At a more refined level, Seeing Power can be said to present a distinct conception of socially engaged art, a conception that concerns practices that “self-consciously operate at the intersection of art and politics” (16). Thompson’s conception of socially engaged art rests, more precisely, on the unification of the conjunction “art and politics” in “the wild place we call art activism” (vii). Art activism is understood by Thompson in terms of modes of artistic strategies that transform our understanding of politics and ourselves in the very texture of the power dynamics that structure our everyday existence, that is, within the substance of the infrastructures of economic, political and technological networks that frame the ways in which we experience reality (vii, 36, 60, 81, 98, 109, 132, 143 and, in some sense, 137). In order to explore art activism, Thompson begins his book with a brief historical account of the absolute liquidation of viable modes of cultural resistance in advanced capitalist societies. Indeed, it is “in this fairly dismal moment – the moment of total and utter co-option” of alternative, anti-capitalistic modes of life, modes exemplified in the revolutionary impulses of the 1960s, that Thompson’s reflections commence (12). After establishing the historical setting in the first chapter, the book unfolds in six subsequent chapters, each one punctuated by explorations of recent artistic-activist projects such as Jeremy Deller’s It is What It Is: Conversations About Iraq (2009), the reconfiguration of the Occupy movement into the Occupy Museums movement (2011-ongoing) and Paul Chan’s Waiting for Godot in New Orleans (2007).

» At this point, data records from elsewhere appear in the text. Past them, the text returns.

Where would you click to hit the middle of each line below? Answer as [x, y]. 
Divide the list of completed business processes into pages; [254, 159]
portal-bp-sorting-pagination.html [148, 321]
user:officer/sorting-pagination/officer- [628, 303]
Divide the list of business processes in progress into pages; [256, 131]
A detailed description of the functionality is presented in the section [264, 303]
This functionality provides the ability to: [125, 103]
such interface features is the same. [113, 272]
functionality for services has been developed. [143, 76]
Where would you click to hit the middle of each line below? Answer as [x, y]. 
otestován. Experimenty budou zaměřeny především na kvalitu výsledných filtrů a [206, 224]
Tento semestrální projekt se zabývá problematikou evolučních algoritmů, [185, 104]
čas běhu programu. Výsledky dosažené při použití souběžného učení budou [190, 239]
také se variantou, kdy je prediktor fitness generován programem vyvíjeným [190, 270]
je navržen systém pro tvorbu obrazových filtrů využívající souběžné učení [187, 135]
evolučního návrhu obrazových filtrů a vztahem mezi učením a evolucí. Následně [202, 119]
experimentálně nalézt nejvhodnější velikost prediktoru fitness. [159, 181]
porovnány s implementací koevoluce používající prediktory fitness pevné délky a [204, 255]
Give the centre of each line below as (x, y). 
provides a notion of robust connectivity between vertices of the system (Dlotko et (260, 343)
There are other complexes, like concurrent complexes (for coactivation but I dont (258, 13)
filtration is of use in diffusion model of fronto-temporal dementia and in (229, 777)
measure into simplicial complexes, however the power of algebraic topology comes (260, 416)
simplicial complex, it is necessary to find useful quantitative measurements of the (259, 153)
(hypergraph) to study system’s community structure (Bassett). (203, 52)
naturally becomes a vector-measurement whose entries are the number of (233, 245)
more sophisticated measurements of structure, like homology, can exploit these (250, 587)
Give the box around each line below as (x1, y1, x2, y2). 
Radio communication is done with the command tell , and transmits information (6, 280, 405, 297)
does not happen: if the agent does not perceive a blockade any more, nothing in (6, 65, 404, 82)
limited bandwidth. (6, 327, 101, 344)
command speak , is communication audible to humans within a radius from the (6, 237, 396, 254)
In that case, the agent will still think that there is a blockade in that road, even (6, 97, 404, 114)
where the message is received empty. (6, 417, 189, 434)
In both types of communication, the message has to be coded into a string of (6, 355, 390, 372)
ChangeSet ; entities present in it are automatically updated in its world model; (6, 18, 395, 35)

Importantly, Thompson tries to give some sense to the distinctively spatial politics of art activism. This idea underpins the theoretical and political thrust of his emphatic belief in the transformative power of art activism. What I mean by “spatial politics” is demonstrated in Thompson’s analysis of Chan’s Waiting for Godot in New Orleans. Thompson immediately draws our attention to the fact that the artist wanted to produce Samuel Beckett’s Waiting for Godot in a specific area: the Lower Ninth Ward and Gentilly, that is, within the areas most affected by the 2006 storm Hurricane Katrina. What is perhaps more significant in the spatial politics of Chan’s project is its commitment to “create a project that might actually alleviate the suffering of those affected by the storm” (109). A spatial politics, then, does not simply mean relocating an artistic project from one place to another in such a manner that the actual everyday life of the place of relocation remains auxiliary to the project. Rather, it embodies a sustained involvement with the everyday life of the area in which a project is actualized. In Chan’s case, this involved learning about the experiences of the people who lived in the areas most affected by the storm through a series of meetings over the course of several months. These meetings allowed the project to embed itself in the community in a way that allowed it develop a more concrete sense of the “extremely fraught series of relationships and political tensions that [constitute] a community” (110-11). With this embeddedness, the project evaded the problem of becoming simply another transitory and voyeuristic intervention, one that amounted to “disaster tourism” (109).
It is, I believe, at the point of the conjunction of spatial politics and social change that the problem with Thompson’s book emerges. In what follows, I will argue that Thompson’s reflections restrict the understanding of social change to an overly spatialized conception, one that, problematically, sets aside the question of the temporal character of social transformation.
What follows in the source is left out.